[Dataset]

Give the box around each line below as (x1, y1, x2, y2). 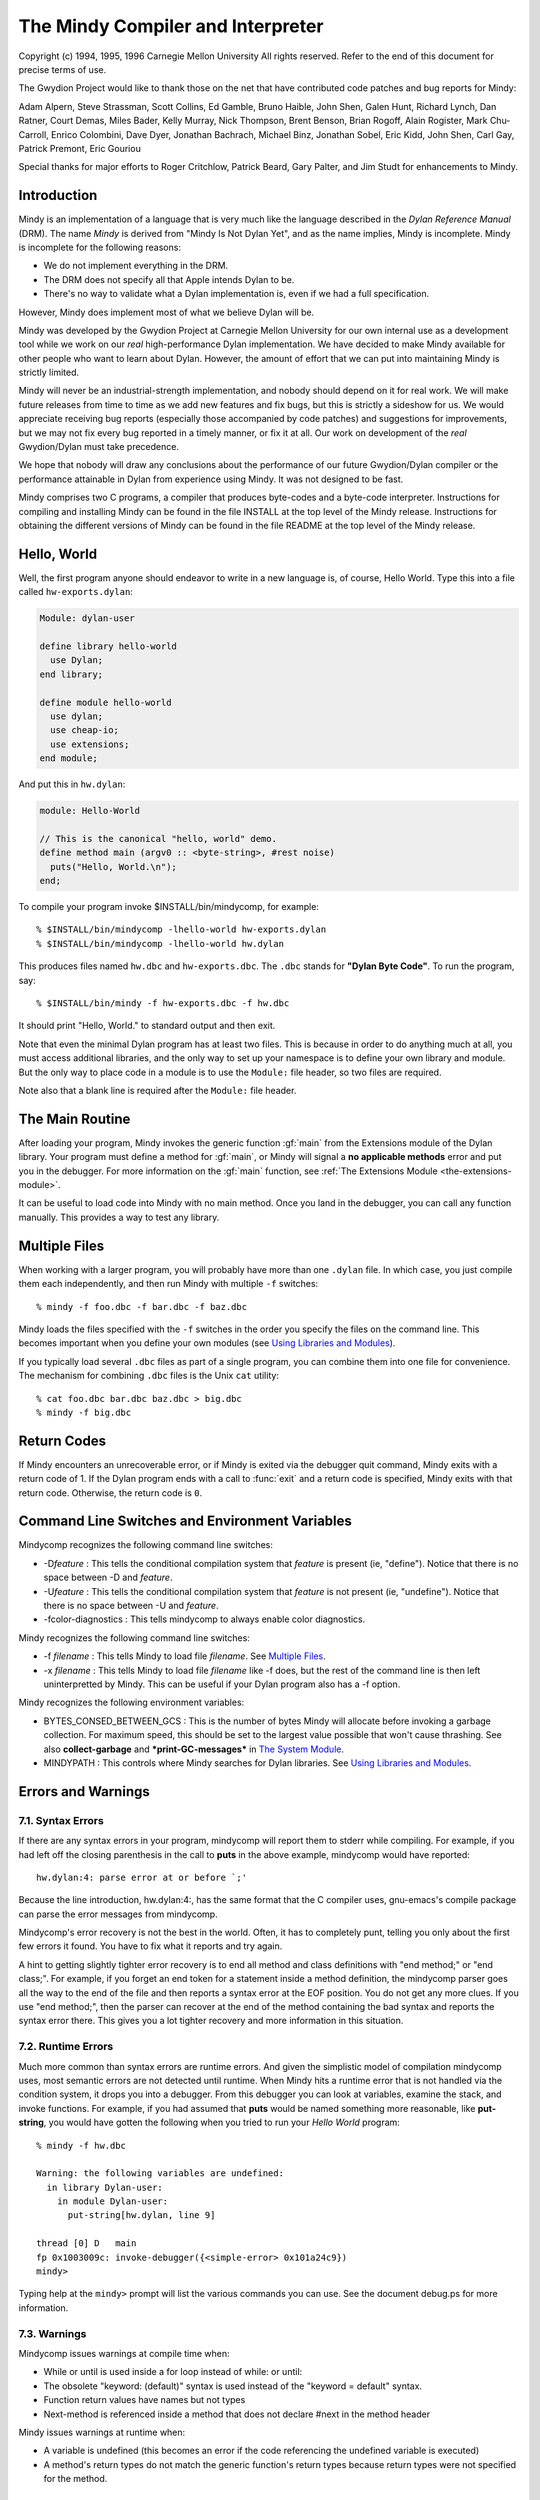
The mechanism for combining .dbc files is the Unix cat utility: (18, 1370, 280, 1382)
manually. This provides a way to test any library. (18, 1211, 220, 1223)
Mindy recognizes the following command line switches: (18, 1631, 250, 1644)
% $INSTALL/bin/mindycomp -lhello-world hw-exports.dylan (36, 924, 327, 935)
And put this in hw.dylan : (18, 778, 126, 790)
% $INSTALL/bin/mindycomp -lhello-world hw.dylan (36, 938, 285, 949)
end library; (39, 668, 104, 680)
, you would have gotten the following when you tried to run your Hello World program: (43, 2116, 400, 2129)
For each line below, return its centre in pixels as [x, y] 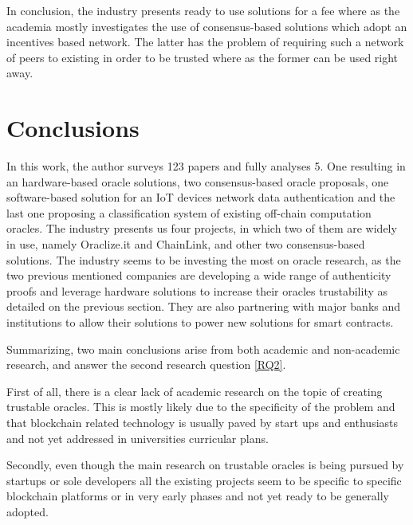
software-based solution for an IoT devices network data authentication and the [201, 197]
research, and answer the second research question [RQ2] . [146, 364]
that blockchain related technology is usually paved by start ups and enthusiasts [203, 422]
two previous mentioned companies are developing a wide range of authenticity [199, 275]
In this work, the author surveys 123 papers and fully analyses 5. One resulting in [206, 166]
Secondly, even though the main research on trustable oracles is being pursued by [205, 465]
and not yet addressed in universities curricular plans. [138, 438]
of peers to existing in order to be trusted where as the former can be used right [203, 57]
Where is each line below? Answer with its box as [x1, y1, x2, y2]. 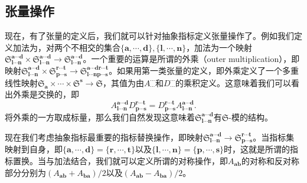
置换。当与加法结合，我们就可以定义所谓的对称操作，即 [12, 154, 228, 166]
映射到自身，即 [5, 143, 63, 155]
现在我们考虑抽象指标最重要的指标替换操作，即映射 [5, 130, 203, 143]
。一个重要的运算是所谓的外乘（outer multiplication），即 [83, 53, 300, 65]
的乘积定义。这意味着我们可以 [175, 76, 291, 89]
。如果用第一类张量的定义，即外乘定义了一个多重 [109, 64, 299, 76]
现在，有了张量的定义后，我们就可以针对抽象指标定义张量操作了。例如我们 [5, 30, 294, 42]
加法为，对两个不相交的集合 [12, 41, 120, 53]
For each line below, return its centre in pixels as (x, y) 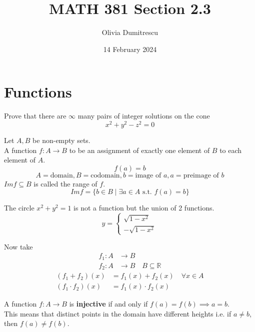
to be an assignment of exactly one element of (139, 150)
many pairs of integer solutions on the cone (144, 116)
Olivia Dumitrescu (130, 32)
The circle (19, 208)
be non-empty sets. (61, 140)
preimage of (201, 175)
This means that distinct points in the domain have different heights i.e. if (118, 313)
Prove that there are (35, 116)
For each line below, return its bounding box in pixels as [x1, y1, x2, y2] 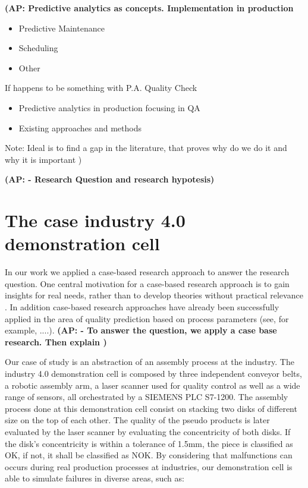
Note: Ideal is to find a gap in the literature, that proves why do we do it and [5, 141, 287, 154]
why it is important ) [5, 153, 82, 165]
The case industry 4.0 [5, 208, 186, 232]
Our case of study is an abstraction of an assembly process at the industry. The [5, 355, 294, 368]
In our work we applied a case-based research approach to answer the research [5, 266, 290, 278]
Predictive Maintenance [18, 21, 105, 34]
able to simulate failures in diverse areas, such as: [5, 472, 184, 484]
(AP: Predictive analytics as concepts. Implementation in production [5, 2, 294, 14]

[Instructions to follow]
Images should not appear in the copy; retype the listing above exactly.

[Response to this exercise]
Give the box around each line below as (x1, y1, x2, y2). 
The mechanism for combining .dbc files is the Unix cat utility: (18, 1370, 280, 1382)
manually. This provides a way to test any library. (18, 1211, 220, 1223)
Mindy recognizes the following command line switches: (18, 1631, 250, 1644)
% $INSTALL/bin/mindycomp -lhello-world hw-exports.dylan (36, 924, 327, 935)
And put this in hw.dylan : (18, 778, 126, 790)
% $INSTALL/bin/mindycomp -lhello-world hw.dylan (36, 938, 285, 949)
end library; (39, 668, 104, 680)
, you would have gotten the following when you tried to run your Hello World program: (43, 2116, 400, 2129)
For each line below, return its centre in pixels as [x, y] 
software-based solution for an IoT devices network data authentication and the [201, 197]
research, and answer the second research question [RQ2] . [146, 364]
that blockchain related technology is usually paved by start ups and enthusiasts [203, 422]
two previous mentioned companies are developing a wide range of authenticity [199, 275]
In this work, the author surveys 123 papers and fully analyses 5. One resulting in [206, 166]
Secondly, even though the main research on trustable oracles is being pursued by [205, 465]
and not yet addressed in universities curricular plans. [138, 438]
of peers to existing in order to be trusted where as the former can be used right [203, 57]
Where is each line below? Answer with its box as [x1, y1, x2, y2]. 
置换。当与加法结合，我们就可以定义所谓的对称操作，即 [12, 154, 228, 166]
映射到自身，即 [5, 143, 63, 155]
现在我们考虑抽象指标最重要的指标替换操作，即映射 [5, 130, 203, 143]
。一个重要的运算是所谓的外乘（outer multiplication），即 [83, 53, 300, 65]
的乘积定义。这意味着我们可以 [175, 76, 291, 89]
。如果用第一类张量的定义，即外乘定义了一个多重 [109, 64, 299, 76]
现在，有了张量的定义后，我们就可以针对抽象指标定义张量操作了。例如我们 [5, 30, 294, 42]
加法为，对两个不相交的集合 [12, 41, 120, 53]
For each line below, return its centre in pixels as (x, y) 
to be an assignment of exactly one element of (139, 150)
many pairs of integer solutions on the cone (144, 116)
Olivia Dumitrescu (130, 32)
The circle (19, 208)
be non-empty sets. (61, 140)
preimage of (201, 175)
This means that distinct points in the domain have different heights i.e. if (118, 313)
Prove that there are (35, 116)
For each line below, return its bounding box in pixels as [x1, y1, x2, y2] 
Note: Ideal is to find a gap in the literature, that proves why do we do it and [5, 141, 287, 154]
why it is important ) [5, 153, 82, 165]
The case industry 4.0 [5, 208, 186, 232]
Our case of study is an abstraction of an assembly process at the industry. The [5, 355, 294, 368]
In our work we applied a case-based research approach to answer the research [5, 266, 290, 278]
Predictive Maintenance [18, 21, 105, 34]
able to simulate failures in diverse areas, such as: [5, 472, 184, 484]
(AP: Predictive analytics as concepts. Implementation in production [5, 2, 294, 14]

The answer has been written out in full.